Dataset excerpts START
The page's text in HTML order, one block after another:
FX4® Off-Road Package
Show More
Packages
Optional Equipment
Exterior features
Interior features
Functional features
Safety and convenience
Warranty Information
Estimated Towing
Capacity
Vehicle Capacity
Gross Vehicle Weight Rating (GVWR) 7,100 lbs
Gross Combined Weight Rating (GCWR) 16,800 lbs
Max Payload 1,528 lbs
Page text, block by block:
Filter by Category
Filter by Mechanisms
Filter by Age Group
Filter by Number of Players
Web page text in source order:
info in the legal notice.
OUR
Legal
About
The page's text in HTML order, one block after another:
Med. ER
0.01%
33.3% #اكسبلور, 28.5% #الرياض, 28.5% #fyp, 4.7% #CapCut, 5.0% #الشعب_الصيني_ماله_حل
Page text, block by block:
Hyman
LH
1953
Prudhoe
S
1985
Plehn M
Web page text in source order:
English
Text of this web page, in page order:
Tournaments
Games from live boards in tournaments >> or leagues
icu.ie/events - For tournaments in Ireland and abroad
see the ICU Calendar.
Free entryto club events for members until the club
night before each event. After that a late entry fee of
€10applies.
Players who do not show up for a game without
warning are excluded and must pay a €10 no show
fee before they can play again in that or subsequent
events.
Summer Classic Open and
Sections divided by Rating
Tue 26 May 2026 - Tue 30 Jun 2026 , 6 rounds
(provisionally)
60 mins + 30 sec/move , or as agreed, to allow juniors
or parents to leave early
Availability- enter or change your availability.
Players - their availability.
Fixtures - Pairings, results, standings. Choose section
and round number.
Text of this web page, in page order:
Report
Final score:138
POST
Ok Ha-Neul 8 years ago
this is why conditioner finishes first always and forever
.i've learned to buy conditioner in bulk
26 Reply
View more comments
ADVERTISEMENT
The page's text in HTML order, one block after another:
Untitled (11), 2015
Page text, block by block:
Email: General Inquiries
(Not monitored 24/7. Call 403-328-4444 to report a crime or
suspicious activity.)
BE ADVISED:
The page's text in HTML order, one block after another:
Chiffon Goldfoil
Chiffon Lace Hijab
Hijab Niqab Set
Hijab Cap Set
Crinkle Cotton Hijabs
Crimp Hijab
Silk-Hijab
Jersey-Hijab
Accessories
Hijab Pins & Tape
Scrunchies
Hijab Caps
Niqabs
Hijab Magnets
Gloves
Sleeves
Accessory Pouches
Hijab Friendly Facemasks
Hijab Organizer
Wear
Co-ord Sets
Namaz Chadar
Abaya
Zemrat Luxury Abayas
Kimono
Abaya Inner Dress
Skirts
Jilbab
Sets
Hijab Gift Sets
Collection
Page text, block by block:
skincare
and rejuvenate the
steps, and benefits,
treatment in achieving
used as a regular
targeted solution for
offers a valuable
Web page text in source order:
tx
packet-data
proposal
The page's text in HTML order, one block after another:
Dataset excerpts END
__The problem__
Give back each line above exactly as written.

__The completed task__
The page's text in HTML order, one block after another:
FX4® Off-Road Package
Show More
Packages
Optional Equipment
Exterior features
Interior features
Functional features
Safety and convenience
Warranty Information
Estimated Towing
Capacity
Vehicle Capacity
Gross Vehicle Weight Rating (GVWR) 7,100 lbs
Gross Combined Weight Rating (GCWR) 16,800 lbs
Max Payload 1,528 lbs
Page text, block by block:
Filter by Category
Filter by Mechanisms
Filter by Age Group
Filter by Number of Players
Web page text in source order:
info in the legal notice.
OUR
Legal
About
The page's text in HTML order, one block after another:
Med. ER
0.01%
33.3% #اكسبلور, 28.5% #الرياض, 28.5% #fyp, 4.7% #CapCut, 5.0% #الشعب_الصيني_ماله_حل
Page text, block by block:
Hyman
LH
1953
Prudhoe
S
1985
Plehn M
Web page text in source order:
English
Text of this web page, in page order:
Tournaments
Games from live boards in tournaments >> or leagues
icu.ie/events - For tournaments in Ireland and abroad
see the ICU Calendar.
Free entryto club events for members until the club
night before each event. After that a late entry fee of
€10applies.
Players who do not show up for a game without
warning are excluded and must pay a €10 no show
fee before they can play again in that or subsequent
events.
Summer Classic Open and
Sections divided by Rating
Tue 26 May 2026 - Tue 30 Jun 2026 , 6 rounds
(provisionally)
60 mins + 30 sec/move , or as agreed, to allow juniors
or parents to leave early
Availability- enter or change your availability.
Players - their availability.
Fixtures - Pairings, results, standings. Choose section
and round number.
Text of this web page, in page order:
Report
Final score:138
POST
Ok Ha-Neul 8 years ago
this is why conditioner finishes first always and forever
.i've learned to buy conditioner in bulk
26 Reply
View more comments
ADVERTISEMENT
The page's text in HTML order, one block after another:
Untitled (11), 2015
Page text, block by block:
Email: General Inquiries
(Not monitored 24/7. Call 403-328-4444 to report a crime or
suspicious activity.)
BE ADVISED:
The page's text in HTML order, one block after another:
Chiffon Goldfoil
Chiffon Lace Hijab
Hijab Niqab Set
Hijab Cap Set
Crinkle Cotton Hijabs
Crimp Hijab
Silk-Hijab
Jersey-Hijab
Accessories
Hijab Pins & Tape
Scrunchies
Hijab Caps
Niqabs
Hijab Magnets
Gloves
Sleeves
Accessory Pouches
Hijab Friendly Facemasks
Hijab Organizer
Wear
Co-ord Sets
Namaz Chadar
Abaya
Zemrat Luxury Abayas
Kimono
Abaya Inner Dress
Skirts
Jilbab
Sets
Hijab Gift Sets
Collection
Page text, block by block:
skincare
and rejuvenate the
steps, and benefits,
treatment in achieving
used as a regular
targeted solution for
offers a valuable
Web page text in source order:
tx
packet-data
proposal
The page's text in HTML order, one block after another:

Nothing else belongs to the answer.